:: ENTRIES SUPPLIED ::

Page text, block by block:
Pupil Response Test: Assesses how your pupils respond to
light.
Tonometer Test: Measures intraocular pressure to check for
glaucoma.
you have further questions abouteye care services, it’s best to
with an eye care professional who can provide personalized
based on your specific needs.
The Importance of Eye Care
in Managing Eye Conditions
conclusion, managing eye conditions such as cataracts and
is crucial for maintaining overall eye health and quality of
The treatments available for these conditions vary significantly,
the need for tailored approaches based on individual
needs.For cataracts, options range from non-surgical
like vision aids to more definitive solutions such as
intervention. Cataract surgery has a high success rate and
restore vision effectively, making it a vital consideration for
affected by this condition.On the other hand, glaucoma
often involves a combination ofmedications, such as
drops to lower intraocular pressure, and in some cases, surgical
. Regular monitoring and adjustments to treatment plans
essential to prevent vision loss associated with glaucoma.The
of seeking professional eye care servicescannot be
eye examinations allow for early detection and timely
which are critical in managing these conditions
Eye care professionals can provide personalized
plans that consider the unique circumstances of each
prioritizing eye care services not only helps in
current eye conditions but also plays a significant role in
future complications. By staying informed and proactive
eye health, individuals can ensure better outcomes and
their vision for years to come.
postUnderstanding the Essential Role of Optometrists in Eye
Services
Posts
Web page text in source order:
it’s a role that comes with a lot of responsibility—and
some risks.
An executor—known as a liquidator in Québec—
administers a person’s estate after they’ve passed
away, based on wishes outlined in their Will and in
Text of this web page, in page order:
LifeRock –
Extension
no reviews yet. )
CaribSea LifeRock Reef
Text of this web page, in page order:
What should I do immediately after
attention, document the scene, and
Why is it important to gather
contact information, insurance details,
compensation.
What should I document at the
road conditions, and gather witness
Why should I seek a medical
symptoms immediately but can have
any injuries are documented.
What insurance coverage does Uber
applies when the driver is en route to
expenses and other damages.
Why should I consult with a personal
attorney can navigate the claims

:::

- WHAT IS EXPECTED
Everything from the line with "What insurance coverage does Uber" through the last line of the data is to be retyped verbatim, with no other text.

- ANSWER FOR THE TASK
What insurance coverage does Uber
applies when the driver is en route to
expenses and other damages.
Why should I consult with a personal
attorney can navigate the claims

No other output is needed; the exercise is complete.